*** AVAILABLE DATA

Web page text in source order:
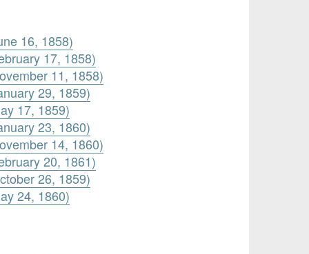
16, 1858)
17, 1858)
11, 1858)
29, 1859)
17, 1859)
23, 1860)
14, 1860)
20, 1861)
26, 1859)
24, 1860)
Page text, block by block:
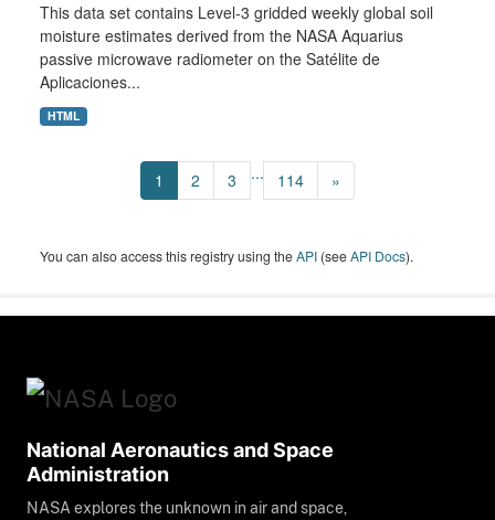
This data set contains Level-3 gridded weekly global soil
moisture estimates derived from the NASA Aquarius
passive microwave radiometer on the Satélite de
Aplicaciones...
HTML
1 2 3 ... 114 »
You can also access this registry using theAPI (seeAPI Docs).
National Aeronautics and Space
Administration
NASA explores the unknown in air and space,
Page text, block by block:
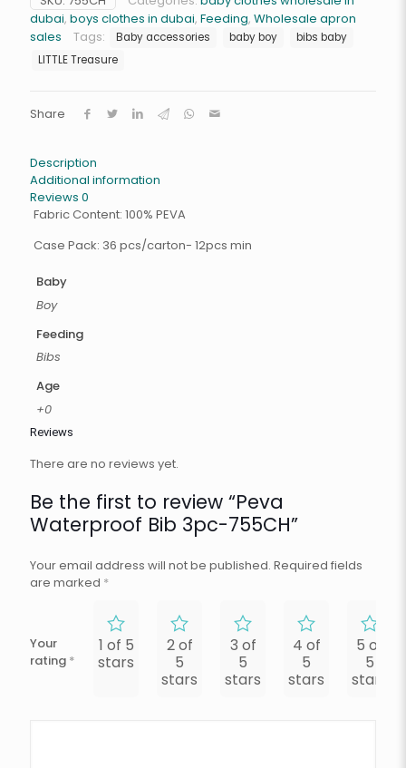
dubai, boys clothes in dubai, Feeding, Wholesale apron
sales
Tags: Baby accessories baby boy
bibs baby
LITTLE Treasure
Share
Description
Additional information
Reviews 0
Fabric Content: 100% PEVA
Case Pack: 36 pcs/carton- 12pcs min
Baby
Boy
Feeding
Bibs
Age
+0
Reviews
There are no reviews yet.
Be the first to review “Peva
Waterproof Bib 3pc-755CH”
Your email address will not be published. Required fields
are marked *
Your
rating *
1 of 5
stars
2 of
5
stars
3 of
5
stars
4 of
5
stars
5 of
5
stars
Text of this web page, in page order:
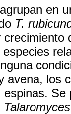
en
T.
avena, los
espinas.
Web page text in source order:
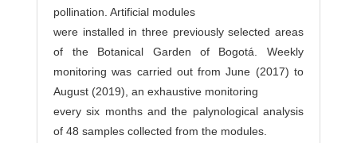
pollination. Artificial modules
were installed in three previously selected areas
of the Botanical Garden of Bogotá. Weekly
monitoring was carried out from June (2017) to
August (2019), an exhaustive monitoring
every six months and the palynological analysis
of 48 samples collected from the modules.
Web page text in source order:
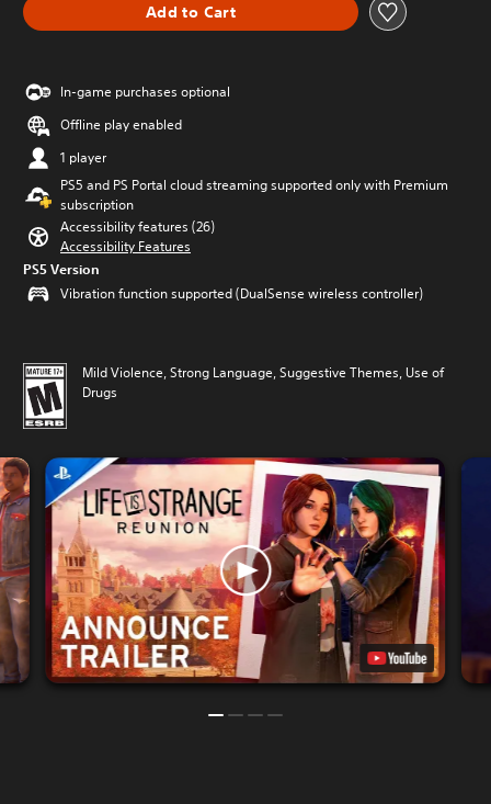
Add to Cart
In-game purchases optional
Offline play enabled
1 player
PS5 and PS Portal cloud streaming supported only with Premium
subscription
Accessibility features (26)
Accessibility Features
PS5 Version
Vibration function supported (DualSense wireless controller)
Mild Violence, Strong Language, Suggestive Themes, Use of
Drugs

******

▶ [ACTIVITY] The data above should be set down again exactly, with the pictures omitted.

▶ [EXPECTED OUTPUT]
Web page text in source order:
16, 1858)
17, 1858)
11, 1858)
29, 1859)
17, 1859)
23, 1860)
14, 1860)
20, 1861)
26, 1859)
24, 1860)
Page text, block by block:
This data set contains Level-3 gridded weekly global soil
moisture estimates derived from the NASA Aquarius
passive microwave radiometer on the Satélite de
Aplicaciones...
HTML
1 2 3 ... 114 »
You can also access this registry using theAPI (seeAPI Docs).
National Aeronautics and Space
Administration
NASA explores the unknown in air and space,
Page text, block by block:
dubai, boys clothes in dubai, Feeding, Wholesale apron
sales
Tags: Baby accessories baby boy
bibs baby
LITTLE Treasure
Share
Description
Additional information
Reviews 0
Fabric Content: 100% PEVA
Case Pack: 36 pcs/carton- 12pcs min
Baby
Boy
Feeding
Bibs
Age
+0
Reviews
There are no reviews yet.
Be the first to review “Peva
Waterproof Bib 3pc-755CH”
Your email address will not be published. Required fields
are marked *
Your
rating *
1 of 5
stars
2 of
5
stars
3 of
5
stars
4 of
5
stars
5 of
5
stars
Text of this web page, in page order:
en
T.
avena, los
espinas.
Web page text in source order:
pollination. Artificial modules
were installed in three previously selected areas
of the Botanical Garden of Bogotá. Weekly
monitoring was carried out from June (2017) to
August (2019), an exhaustive monitoring
every six months and the palynological analysis
of 48 samples collected from the modules.
Web page text in source order:
Add to Cart
In-game purchases optional
Offline play enabled
1 player
PS5 and PS Portal cloud streaming supported only with Premium
subscription
Accessibility features (26)
Accessibility Features
PS5 Version
Vibration function supported (DualSense wireless controller)
Mild Violence, Strong Language, Suggestive Themes, Use of
Drugs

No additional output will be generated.